How Contacts Get Added to Gmail (and Why Some Are Missing)

This is where a lot of users hit confusion. Contacts appear in your Gmail autocomplete from several sources:

  • Manually saved contacts — added directly in Google Contacts
  • "Other contacts" — auto-captured from emails you've sent or received
  • Synced phone contacts — if you use an Android phone and have contact sync enabled, those contacts merge with your Google account
  • Imported contacts — CSV or vCard files you've imported into Google Contacts
  • Google Workspace directory — if your account is part of an organization

If someone isn't appearing in autocomplete, they may have fallen outside all of these categories — perhaps you only received email from them without replying, or your sync settings are turned off.

Editing, Merging, and Organizing Contacts

Inside Google Contacts, you can:

  • Edit any contact's details by clicking on their name
  • Merge duplicates using the built-in "Merge & fix" suggestion tool
  • Create labels to group contacts (similar to folders)
  • Export contacts as a CSV or vCard for backup or transfer to another service 📤

The merge tool is particularly useful if you've synced contacts from multiple sources and ended up with the same person saved twice with slightly different information.
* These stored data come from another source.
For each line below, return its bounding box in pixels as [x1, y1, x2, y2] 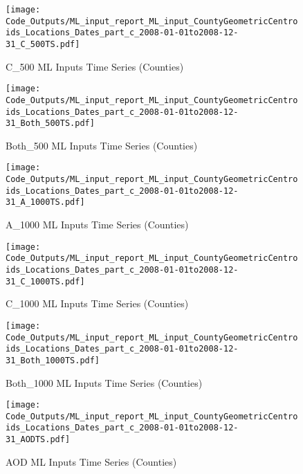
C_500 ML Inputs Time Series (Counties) [6, 59, 184, 73]
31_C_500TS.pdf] [6, 39, 80, 49]
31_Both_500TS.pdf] [6, 118, 95, 129]
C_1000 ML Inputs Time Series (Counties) [6, 296, 189, 311]
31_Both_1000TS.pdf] [6, 355, 100, 365]
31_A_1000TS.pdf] [6, 197, 85, 208]
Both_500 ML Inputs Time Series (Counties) [6, 138, 198, 152]
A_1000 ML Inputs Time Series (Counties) [6, 217, 189, 232]
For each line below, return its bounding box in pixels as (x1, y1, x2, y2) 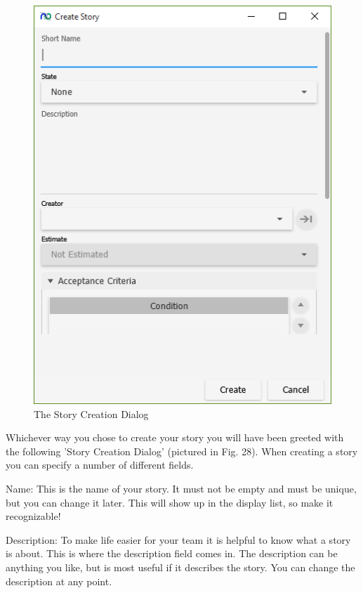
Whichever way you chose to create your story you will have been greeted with (6, 430, 344, 445)
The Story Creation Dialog (34, 406, 149, 421)
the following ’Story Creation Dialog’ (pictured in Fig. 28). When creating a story (6, 443, 358, 458)
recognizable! (6, 509, 61, 523)
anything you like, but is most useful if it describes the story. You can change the (6, 559, 355, 574)
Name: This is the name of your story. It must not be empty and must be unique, (6, 481, 357, 495)
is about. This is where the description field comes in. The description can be (6, 546, 338, 561)
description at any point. (6, 573, 112, 588)
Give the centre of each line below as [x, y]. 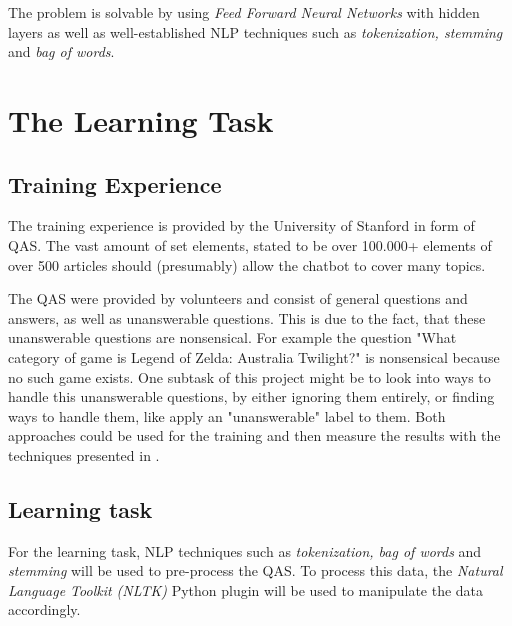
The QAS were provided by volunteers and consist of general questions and [238, 298]
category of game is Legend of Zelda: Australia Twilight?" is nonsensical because [254, 356]
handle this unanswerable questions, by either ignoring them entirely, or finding [251, 396]
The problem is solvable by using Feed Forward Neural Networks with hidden [244, 12]
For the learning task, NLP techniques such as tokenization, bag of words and [245, 550]
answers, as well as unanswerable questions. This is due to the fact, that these [247, 317]
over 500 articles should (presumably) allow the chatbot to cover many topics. [247, 264]
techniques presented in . [84, 454]
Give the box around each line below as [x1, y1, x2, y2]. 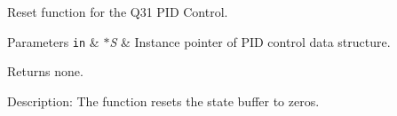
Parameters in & [7, 32, 99, 50]
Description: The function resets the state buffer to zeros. [7, 91, 320, 110]
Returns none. [7, 62, 83, 81]
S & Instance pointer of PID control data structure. [109, 32, 391, 50]
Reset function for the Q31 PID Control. [7, 3, 228, 20]
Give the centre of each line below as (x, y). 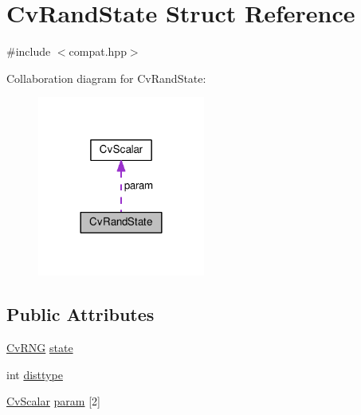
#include (29, 51)
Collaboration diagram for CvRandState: (106, 78)
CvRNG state (40, 348)
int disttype (35, 374)
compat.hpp (98, 51)
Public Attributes (80, 314)
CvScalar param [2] (53, 401)
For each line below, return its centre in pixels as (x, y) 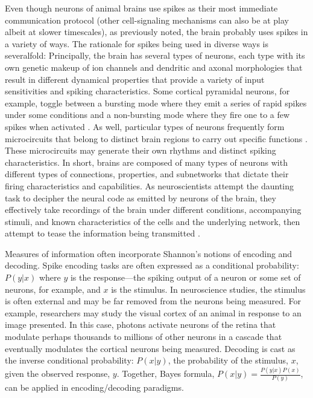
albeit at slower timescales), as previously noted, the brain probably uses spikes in (156, 32)
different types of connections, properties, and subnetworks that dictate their (147, 174)
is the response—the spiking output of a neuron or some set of (185, 277)
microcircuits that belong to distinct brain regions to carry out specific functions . (156, 138)
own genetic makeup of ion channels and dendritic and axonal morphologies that (154, 67)
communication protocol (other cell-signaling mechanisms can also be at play (147, 20)
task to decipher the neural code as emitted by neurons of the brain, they (141, 197)
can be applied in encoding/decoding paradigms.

What Varies by Account Type and Setup

How smoothly all of this works — and what you can actually see — depends on a few variables:

  • Personal vs. Google Workspace accounts — Workspace users get access to a shared directory with colleagues, which personal Gmail users don't have
  • Android vs. iOS — Android sync with Google Contacts is native and automatic; iOS requires the Google Contacts app or manual configuration
  • Contact sync settings — On Android, contact sync can be toggled per-account in your device's account settings, and turning it off or having multiple Google accounts active can create gaps
  • Browser vs. app — The desktop web experience in Google Contacts is more feature-rich than the mobile app for bulk editing or importing

Whether the built-in tools cover your needs or you'd benefit from a more robust contact management approach depends on how you actually use Gmail day-to-day — and how your devices, accounts, and sync settings are currently configured.